RECORDS SHOWN Start Marker
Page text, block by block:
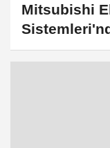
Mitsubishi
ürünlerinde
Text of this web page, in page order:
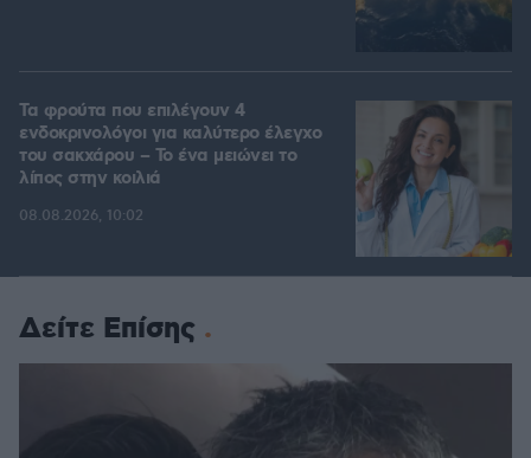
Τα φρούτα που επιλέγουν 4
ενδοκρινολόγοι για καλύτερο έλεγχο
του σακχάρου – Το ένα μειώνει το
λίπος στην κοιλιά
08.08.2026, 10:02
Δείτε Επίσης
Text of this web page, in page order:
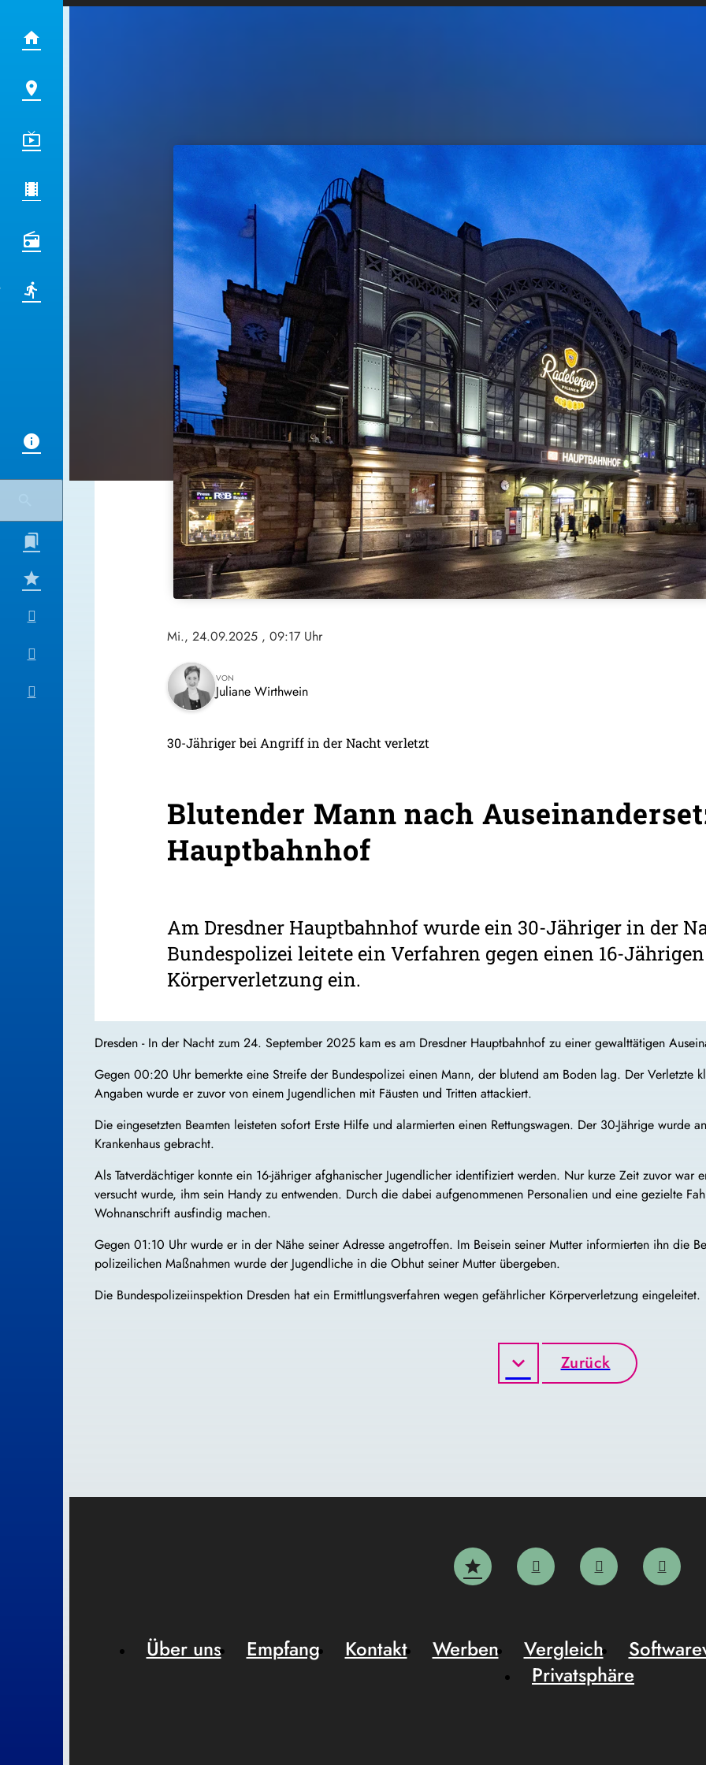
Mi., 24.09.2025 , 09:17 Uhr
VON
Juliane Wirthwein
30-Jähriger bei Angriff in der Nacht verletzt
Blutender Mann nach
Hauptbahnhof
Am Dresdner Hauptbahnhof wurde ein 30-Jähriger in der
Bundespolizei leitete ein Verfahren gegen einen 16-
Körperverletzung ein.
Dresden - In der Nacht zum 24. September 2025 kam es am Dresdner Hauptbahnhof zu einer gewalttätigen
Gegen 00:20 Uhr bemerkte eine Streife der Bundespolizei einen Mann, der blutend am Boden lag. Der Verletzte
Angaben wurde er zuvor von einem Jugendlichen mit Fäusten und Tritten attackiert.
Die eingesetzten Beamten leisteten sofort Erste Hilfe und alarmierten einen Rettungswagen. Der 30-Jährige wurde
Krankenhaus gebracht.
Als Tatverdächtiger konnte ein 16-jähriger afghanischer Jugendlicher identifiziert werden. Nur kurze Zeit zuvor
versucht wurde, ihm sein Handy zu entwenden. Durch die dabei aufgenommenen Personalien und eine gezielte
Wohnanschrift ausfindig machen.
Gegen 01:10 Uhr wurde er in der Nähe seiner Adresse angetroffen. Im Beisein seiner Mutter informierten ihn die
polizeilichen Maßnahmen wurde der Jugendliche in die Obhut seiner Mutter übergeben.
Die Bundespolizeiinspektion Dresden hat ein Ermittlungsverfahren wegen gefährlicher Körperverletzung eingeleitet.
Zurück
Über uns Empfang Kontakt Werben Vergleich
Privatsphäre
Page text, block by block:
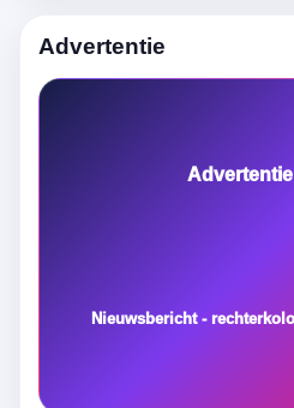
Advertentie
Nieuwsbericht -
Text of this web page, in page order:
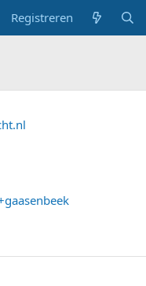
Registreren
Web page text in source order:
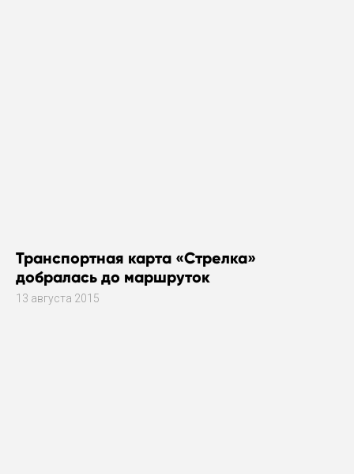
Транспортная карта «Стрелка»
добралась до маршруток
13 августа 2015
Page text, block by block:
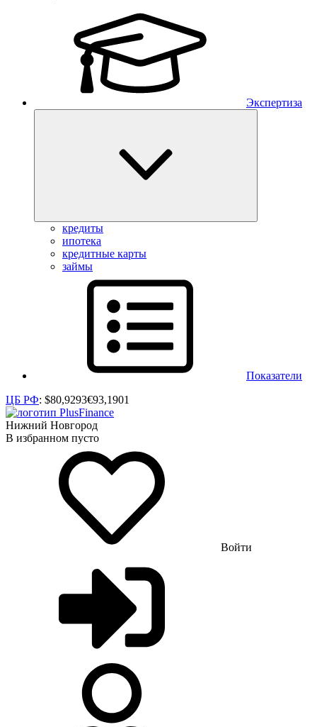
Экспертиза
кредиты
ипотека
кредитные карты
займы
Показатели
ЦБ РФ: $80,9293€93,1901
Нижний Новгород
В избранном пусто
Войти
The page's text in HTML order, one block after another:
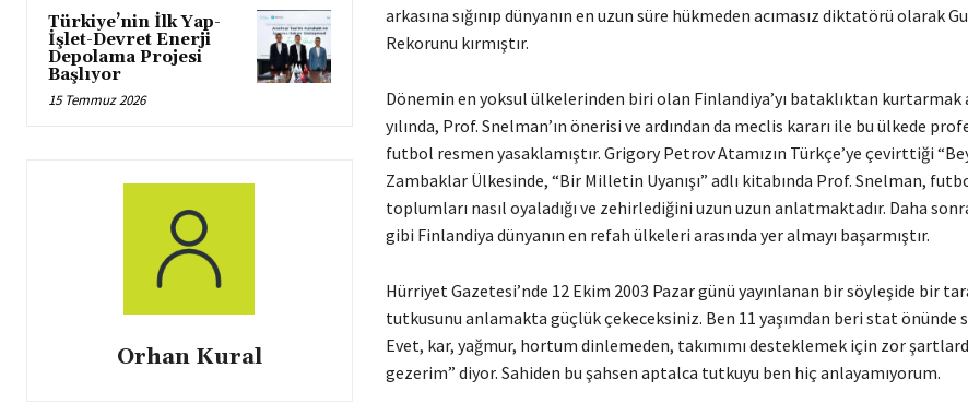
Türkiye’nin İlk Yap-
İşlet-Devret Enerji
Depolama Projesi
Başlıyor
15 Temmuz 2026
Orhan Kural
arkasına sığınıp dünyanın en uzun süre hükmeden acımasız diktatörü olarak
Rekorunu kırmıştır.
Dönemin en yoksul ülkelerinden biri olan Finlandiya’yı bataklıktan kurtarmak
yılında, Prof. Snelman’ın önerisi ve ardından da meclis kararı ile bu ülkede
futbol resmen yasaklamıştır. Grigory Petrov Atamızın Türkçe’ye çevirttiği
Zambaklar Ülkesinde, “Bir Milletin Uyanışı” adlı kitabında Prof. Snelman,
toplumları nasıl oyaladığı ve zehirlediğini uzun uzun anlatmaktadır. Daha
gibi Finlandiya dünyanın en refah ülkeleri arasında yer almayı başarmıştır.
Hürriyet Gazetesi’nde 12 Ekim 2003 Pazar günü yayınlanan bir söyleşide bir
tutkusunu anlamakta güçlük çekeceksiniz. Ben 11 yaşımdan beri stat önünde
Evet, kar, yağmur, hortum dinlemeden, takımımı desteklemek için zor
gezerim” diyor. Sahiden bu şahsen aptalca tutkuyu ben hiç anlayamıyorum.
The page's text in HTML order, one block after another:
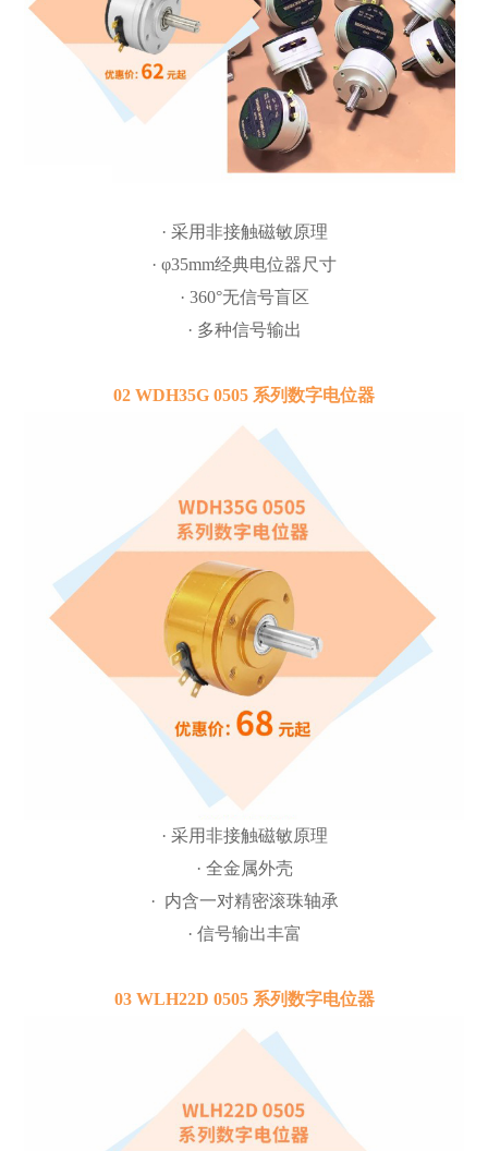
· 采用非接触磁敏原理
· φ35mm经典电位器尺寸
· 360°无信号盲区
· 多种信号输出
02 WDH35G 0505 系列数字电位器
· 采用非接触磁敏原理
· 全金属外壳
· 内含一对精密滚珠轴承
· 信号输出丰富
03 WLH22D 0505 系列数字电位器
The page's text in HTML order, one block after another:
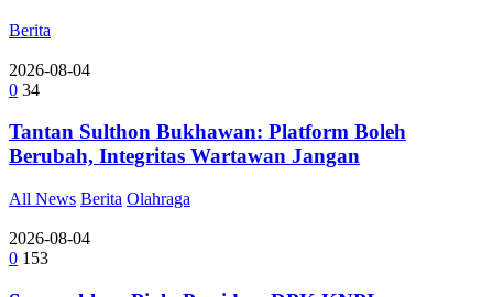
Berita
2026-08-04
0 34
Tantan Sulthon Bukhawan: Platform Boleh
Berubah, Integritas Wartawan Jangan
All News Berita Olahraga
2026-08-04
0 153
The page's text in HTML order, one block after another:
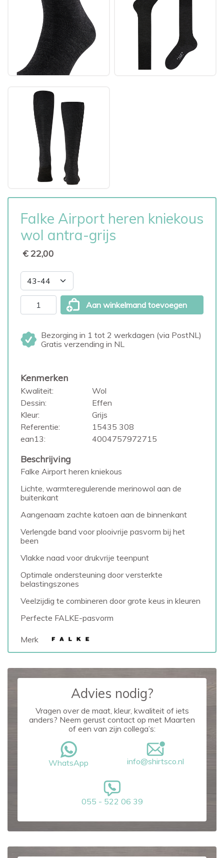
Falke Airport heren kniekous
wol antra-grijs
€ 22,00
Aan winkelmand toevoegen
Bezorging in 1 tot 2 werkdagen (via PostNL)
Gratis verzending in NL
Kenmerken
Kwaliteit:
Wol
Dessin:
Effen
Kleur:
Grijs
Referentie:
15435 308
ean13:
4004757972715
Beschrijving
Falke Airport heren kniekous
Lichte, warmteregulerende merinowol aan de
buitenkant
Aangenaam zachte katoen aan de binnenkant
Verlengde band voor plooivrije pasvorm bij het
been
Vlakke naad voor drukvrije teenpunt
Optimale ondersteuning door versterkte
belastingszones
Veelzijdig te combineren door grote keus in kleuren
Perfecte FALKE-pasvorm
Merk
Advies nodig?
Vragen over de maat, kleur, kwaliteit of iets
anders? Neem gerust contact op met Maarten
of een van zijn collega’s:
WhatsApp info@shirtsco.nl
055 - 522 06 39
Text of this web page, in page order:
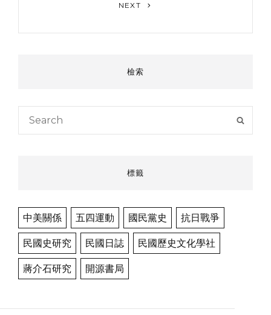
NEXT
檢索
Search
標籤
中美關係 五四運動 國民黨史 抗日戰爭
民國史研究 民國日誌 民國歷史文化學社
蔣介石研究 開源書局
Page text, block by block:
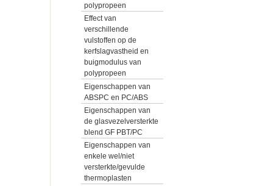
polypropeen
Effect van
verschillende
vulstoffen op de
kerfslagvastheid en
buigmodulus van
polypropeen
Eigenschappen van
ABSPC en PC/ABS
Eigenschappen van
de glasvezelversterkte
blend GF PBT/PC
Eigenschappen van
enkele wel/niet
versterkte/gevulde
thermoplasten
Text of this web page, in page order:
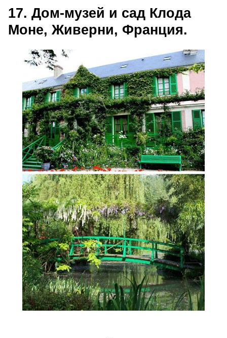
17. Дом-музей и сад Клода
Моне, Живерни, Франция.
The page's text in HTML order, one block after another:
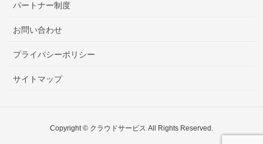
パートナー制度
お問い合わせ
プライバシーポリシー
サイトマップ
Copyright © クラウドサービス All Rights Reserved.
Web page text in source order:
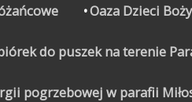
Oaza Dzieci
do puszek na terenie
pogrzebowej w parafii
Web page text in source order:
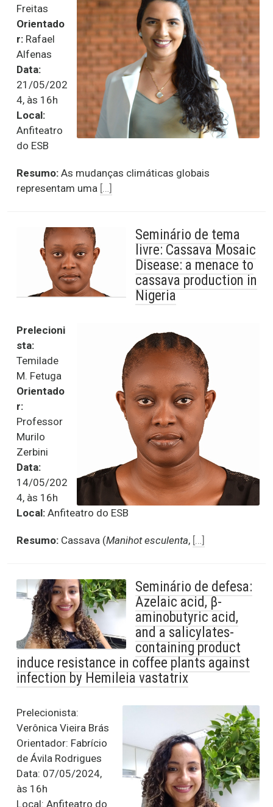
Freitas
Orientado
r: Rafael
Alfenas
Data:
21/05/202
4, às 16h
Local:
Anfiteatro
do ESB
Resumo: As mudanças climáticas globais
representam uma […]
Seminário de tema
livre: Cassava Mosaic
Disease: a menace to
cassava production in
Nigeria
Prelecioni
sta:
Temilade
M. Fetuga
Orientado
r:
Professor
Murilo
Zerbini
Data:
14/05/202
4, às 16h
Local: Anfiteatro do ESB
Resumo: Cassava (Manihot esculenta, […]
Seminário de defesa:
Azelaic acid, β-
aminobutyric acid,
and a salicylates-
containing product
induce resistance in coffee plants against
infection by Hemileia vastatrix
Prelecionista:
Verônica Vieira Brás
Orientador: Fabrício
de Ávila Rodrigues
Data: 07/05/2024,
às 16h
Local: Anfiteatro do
RECORDS SHOWN End Marker
| ACTIVITY |
Leave out any pictures, please, and quote only the lines from the top of the data through the line that contains "Krankenhaus gebracht.".

| WRITTEN SOLUTION |
Page text, block by block:
Mitsubishi
ürünlerinde
Text of this web page, in page order:
Τα φρούτα που επιλέγουν 4
ενδοκρινολόγοι για καλύτερο έλεγχο
του σακχάρου – Το ένα μειώνει το
λίπος στην κοιλιά
08.08.2026, 10:02
Δείτε Επίσης
Text of this web page, in page order:
Mi., 24.09.2025 , 09:17 Uhr
VON
Juliane Wirthwein
30-Jähriger bei Angriff in der Nacht verletzt
Blutender Mann nach
Hauptbahnhof
Am Dresdner Hauptbahnhof wurde ein 30-Jähriger in der
Bundespolizei leitete ein Verfahren gegen einen 16-
Körperverletzung ein.
Dresden - In der Nacht zum 24. September 2025 kam es am Dresdner Hauptbahnhof zu einer gewalttätigen
Gegen 00:20 Uhr bemerkte eine Streife der Bundespolizei einen Mann, der blutend am Boden lag. Der Verletzte
Angaben wurde er zuvor von einem Jugendlichen mit Fäusten und Tritten attackiert.
Die eingesetzten Beamten leisteten sofort Erste Hilfe und alarmierten einen Rettungswagen. Der 30-Jährige wurde
Krankenhaus gebracht.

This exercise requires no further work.